Problem to work on
In the records below, find the line that contains "first steps in" and the line that contains "devastating harm. If", then retype exactly those two lines and every line between them.

Records to use
——

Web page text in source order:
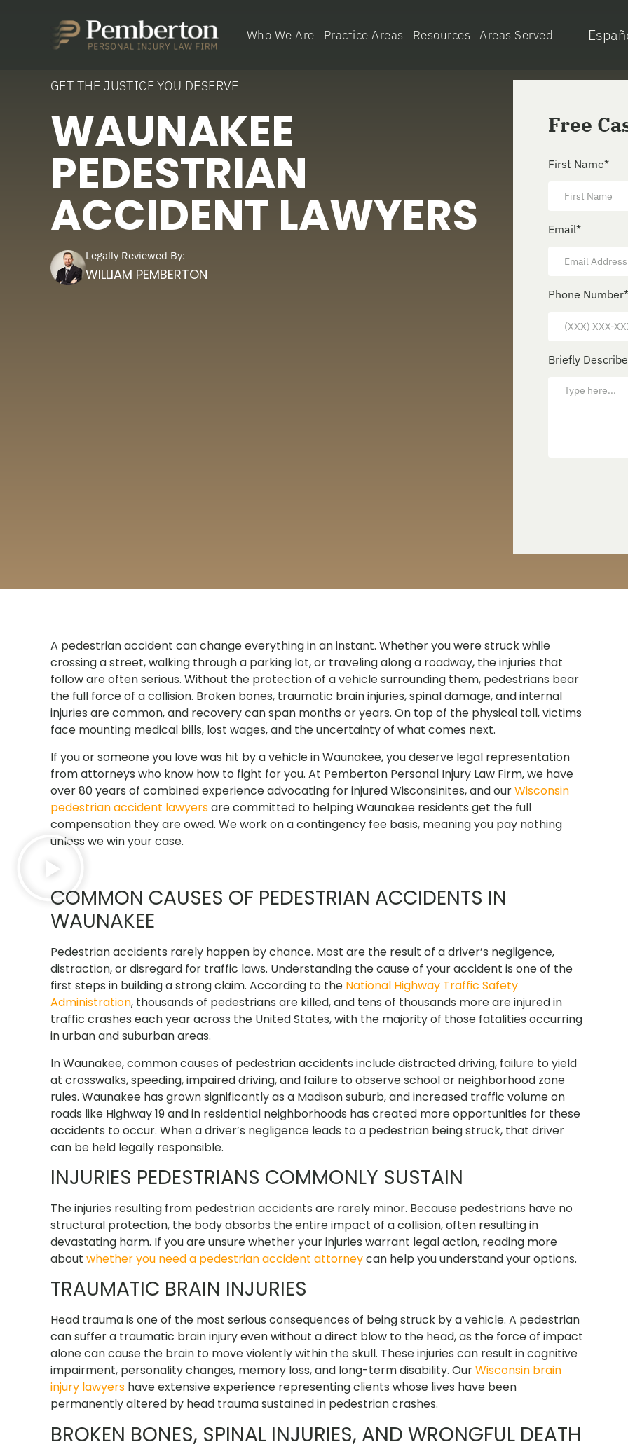
Who We Are Practice Areas Resources Areas Served
GET THE JUSTICE YOU DESERVE
WAUNAKEE
PEDESTRIAN
ACCIDENT LAWYERS
Legally Reviewed By:
WILLIAM PEMBERTON
Free
First Name*
Email*
Phone Number*
Briefly
A pedestrian accident can change everything in an instant. Whether you were struck while
crossing a street, walking through a parking lot, or traveling along a roadway, the injuries that
follow are often serious. Without the protection of a vehicle surrounding them, pedestrians bear
the full force of a collision. Broken bones, traumatic brain injuries, spinal damage, and internal
injuries are common, and recovery can span months or years. On top of the physical toll, victims
face mounting medical bills, lost wages, and the uncertainty of what comes next.
If you or someone you love was hit by a vehicle in Waunakee, you deserve legal representation
from attorneys who know how to fight for you. At Pemberton Personal Injury Law Firm, we have
over 80 years of combined experience advocating for injured Wisconsinites, and ourWisconsin
pedestrian accident lawyersare committed to helping Waunakee residents get the full
compensation they are owed. We work on a contingency fee basis, meaning you pay nothing
unless we win your case.
COMMON CAUSES OF PEDESTRIAN ACCIDENTS IN
WAUNAKEE
Pedestrian accidents rarely happen by chance. Most are the result of a driver’s negligence,
distraction, or disregard for traffic laws. Understanding the cause of your accident is one of the
first steps in building a strong claim. According to the National Highway Traffic Safety
Administration, thousands of pedestrians are killed, and tens of thousands more are injured in
traffic crashes each year across the United States, with the majority of those fatalities occurring
in urban and suburban areas.
In Waunakee, common causes of pedestrian accidents include distracted driving, failure to yield
at crosswalks, speeding, impaired driving, and failure to observe school or neighborhood zone
rules. Waunakee has grown significantly as a Madison suburb, and increased traffic volume on
roads like Highway 19 and in residential neighborhoods has created more opportunities for these
accidents to occur. When a driver’s negligence leads to a pedestrian being struck, that driver
can be held legally responsible.
INJURIES PEDESTRIANS COMMONLY SUSTAIN
The injuries resulting from pedestrian accidents are rarely minor. Because pedestrians have no
structural protection, the body absorbs the entire impact of a collision, often resulting in
devastating harm. If you are unsure whether your injuries warrant legal action, reading more
about whether you need a pedestrian accident attorneycan help you understand your options.
TRAUMATIC BRAIN INJURIES
Head trauma is one of the most serious consequences of being struck by a vehicle. A pedestrian
can suffer a traumatic brain injury even without a direct blow to the head, as the force of impact
alone can cause the brain to move violently within the skull. These injuries can result in cognitive
impairment, personality changes, memory loss, and long-term disability. OurWisconsin brain
injury lawyers have extensive experience representing clients whose lives have been
permanently altered by head trauma sustained in pedestrian crashes.
BROKEN BONES, SPINAL INJURIES, AND WRONGFUL DEATH
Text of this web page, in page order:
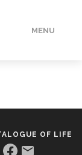
MENU
OF LIFE
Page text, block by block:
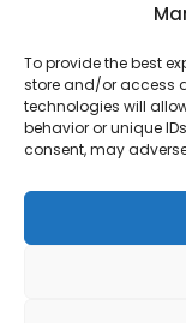
To provide the best
store and/or access
technologies will
behavior or unique
consent, may
Operating hours:
Monday - Friday
☏ 0191 543 6405
✉
The Durham
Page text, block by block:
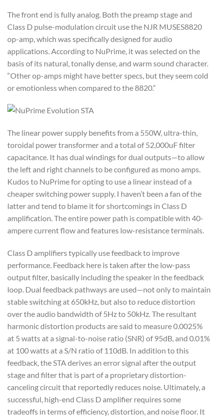
The front end is fully analog. Both the preamp stage and
Class D pulse-modulation circuit use the NJR MUSES8820
op-amp, which was specifically designed for audio
applications. According to NuPrime, it was selected on the
basis of its natural, tonally dense, and warm sound character.
“Other op-amps might have better specs, but they seem cold
or emotionless when compared to the 8820.”
The linear power supply benefits from a 550W, ultra-thin,
toroidal power transformer and a total of 52,000uF filter
capacitance. It has dual windings for dual outputs—to allow
the left and right channels to be configured as mono amps.
Kudos to NuPrime for opting to use a linear instead of a
cheaper switching power supply. I haven’t been a fan of the
latter and tend to blame it for shortcomings in Class D
amplification. The entire power path is compatible with 40-
ampere current flow and features low-resistance terminals.
Class D amplifiers typically use feedback to improve
performance. Feedback here is taken after the low-pass
output filter, basically including the speaker in the feedback
loop. Dual feedback pathways are used—not only to maintain
stable switching at 650kHz, but also to reduce distortion
over the audio bandwidth of 5Hz to 50kHz. The resultant
harmonic distortion products are said to measure 0.0025%
at 5 watts at a signal-to-noise ratio (SNR) of 95dB, and 0.01%
at 100 watts at a S/N ratio of 110dB. In addition to this
feedback, the STA derives an error signal after the output
stage and filter that is part of a proprietary distortion-
canceling circuit that reportedly reduces noise. Ultimately, a
successful, high-end Class D amplifier requires some
tradeoffs in terms of efficiency, distortion, and noise floor. It
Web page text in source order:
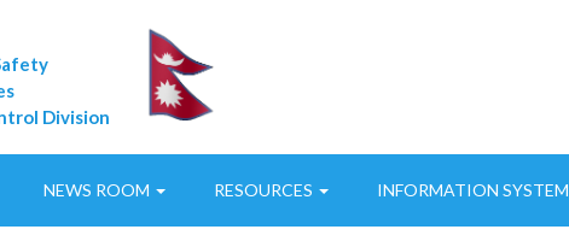
Division
NEWS ROOM RESOURCES INFORMATION SYSTEM
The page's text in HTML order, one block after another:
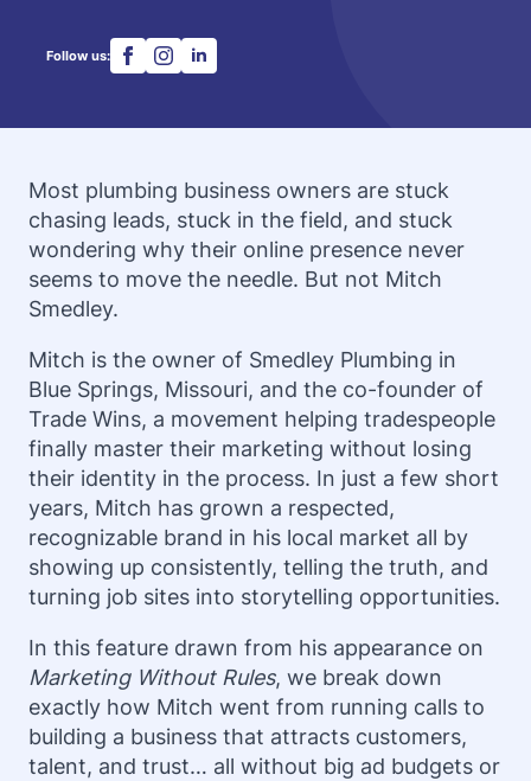
Follow us:
Most plumbing business owners are stuck
chasing leads, stuck in the field, and stuck
wondering why their online presence never
seems to move the needle. But not Mitch
Smedley.
Mitch is the owner of Smedley Plumbing in
Blue Springs, Missouri, and the co-founder of
Trade Wins, a movement helping tradespeople
finally master their marketing without losing
their identity in the process. In just a few short
years, Mitch has grown a respected,
recognizable brand in his local market all by
showing up consistently, telling the truth, and
turning job sites into storytelling opportunities.
In this feature drawn from his appearance on
Marketing Without Rules, we break down
exactly how Mitch went from running calls to
building a business that attracts customers,
talent, and trust… all without big ad budgets or
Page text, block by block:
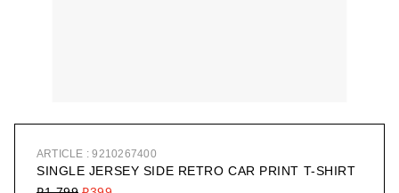
ARTICLE : 9210267400
SINGLE JERSEY SIDE RETRO CAR PRINT T-SHIRT
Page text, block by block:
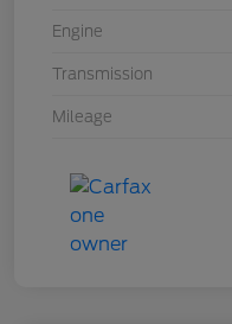
Engine
Transmission
Mileage

——

Output below
first steps in building a strong claim. According to the National Highway Traffic Safety
Administration, thousands of pedestrians are killed, and tens of thousands more are injured in
traffic crashes each year across the United States, with the majority of those fatalities occurring
in urban and suburban areas.
In Waunakee, common causes of pedestrian accidents include distracted driving, failure to yield
at crosswalks, speeding, impaired driving, and failure to observe school or neighborhood zone
rules. Waunakee has grown significantly as a Madison suburb, and increased traffic volume on
roads like Highway 19 and in residential neighborhoods has created more opportunities for these
accidents to occur. When a driver’s negligence leads to a pedestrian being struck, that driver
can be held legally responsible.
INJURIES PEDESTRIANS COMMONLY SUSTAIN
The injuries resulting from pedestrian accidents are rarely minor. Because pedestrians have no
structural protection, the body absorbs the entire impact of a collision, often resulting in
devastating harm. If you are unsure whether your injuries warrant legal action, reading more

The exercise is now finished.